FSMA 204 Food Traceability List: Complete Guide [2026]

Everything food industry professionals need to know about the FDA Food Traceability List — which foods are covered, what records you must keep, and how to prepare for the July 2028 enforcement deadline.

·12 min read

1. What Is the FDA Food Traceability List (FTL)?

The FDA Food Traceability List (FTL) is a specific enumeration of food commodities that are subject to enhanced recordkeeping requirements under the FDA's Food Safety Modernization Act (FSMA) Section 204 rule, formally titled "Requirements for Additional Traceability Records for Certain Foods."

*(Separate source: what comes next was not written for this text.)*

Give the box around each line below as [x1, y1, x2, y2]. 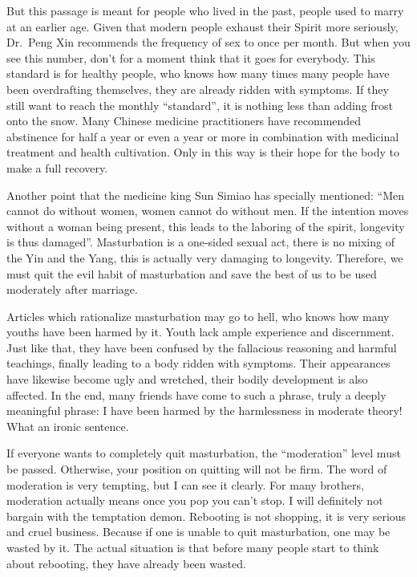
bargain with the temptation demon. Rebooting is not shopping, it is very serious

Not every food is on the FTL. The FDA deliberately limited the list to foods with a history of serious foodborne illness outbreaks — the commodities most frequently linked to large-scale recalls, deaths, and hospitalizations. If your product is on the FTL, you face significantly more documentation obligations than standard FSMA recordkeeping. If your product is not on the FTL, the enhanced requirements under Section 204 do not apply, though general FSMA recordkeeping rules still do.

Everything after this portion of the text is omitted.